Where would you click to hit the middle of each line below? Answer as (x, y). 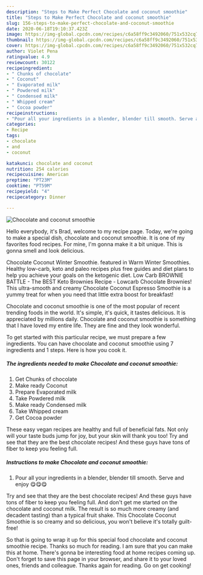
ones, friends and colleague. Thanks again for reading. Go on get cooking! (99, 565)
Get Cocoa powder (38, 417)
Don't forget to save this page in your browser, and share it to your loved (96, 559)
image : (14, 34)
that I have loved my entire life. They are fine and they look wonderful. (93, 325)
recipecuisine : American (37, 175)
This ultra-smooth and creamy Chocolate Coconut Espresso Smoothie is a (98, 288)
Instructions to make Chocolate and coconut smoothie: (77, 463)
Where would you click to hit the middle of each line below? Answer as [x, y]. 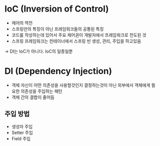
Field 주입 [21, 138]
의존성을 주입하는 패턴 [41, 91]
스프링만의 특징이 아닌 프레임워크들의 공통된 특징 [57, 29]
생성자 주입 [22, 126]
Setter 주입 [22, 132]
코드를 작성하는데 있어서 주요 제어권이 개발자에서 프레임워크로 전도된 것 [79, 35]
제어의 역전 [22, 23]
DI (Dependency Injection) [58, 71]
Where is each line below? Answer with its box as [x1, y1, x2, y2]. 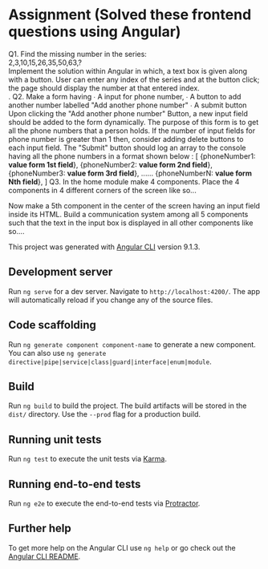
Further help [8, 522, 72, 535]
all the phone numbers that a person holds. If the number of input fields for [8, 126, 255, 135]
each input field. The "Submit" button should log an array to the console [8, 143, 246, 152]
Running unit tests [8, 433, 102, 446]
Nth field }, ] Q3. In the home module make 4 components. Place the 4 [8, 176, 240, 186]
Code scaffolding [8, 318, 96, 332]
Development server [8, 265, 113, 279]
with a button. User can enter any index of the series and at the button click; [8, 75, 260, 84]

◆ **TASK TO CARRY OUT**
Take the lines from the start of the listing above through the line with "Setter 주입 [22, 132]", both ends included, and copy them exactly, leaving the pictures behind.

◆ **ANSWER SPACE**
Where would you click to hit the middle of each line below? Answer as (x, y). 
ones, friends and colleague. Thanks again for reading. Go on get cooking! (99, 565)
Get Cocoa powder (38, 417)
Don't forget to save this page in your browser, and share it to your loved (96, 559)
image : (14, 34)
that I have loved my entire life. They are fine and they look wonderful. (93, 325)
recipecuisine : American (37, 175)
This ultra-smooth and creamy Chocolate Coconut Espresso Smoothie is a (98, 288)
Instructions to make Chocolate and coconut smoothie: (77, 463)
Where would you click to hit the middle of each line below? Answer as [x, y]. 
Field 주입 [21, 138]
의존성을 주입하는 패턴 [41, 91]
스프링만의 특징이 아닌 프레임워크들의 공통된 특징 [57, 29]
생성자 주입 [22, 126]
Setter 주입 [22, 132]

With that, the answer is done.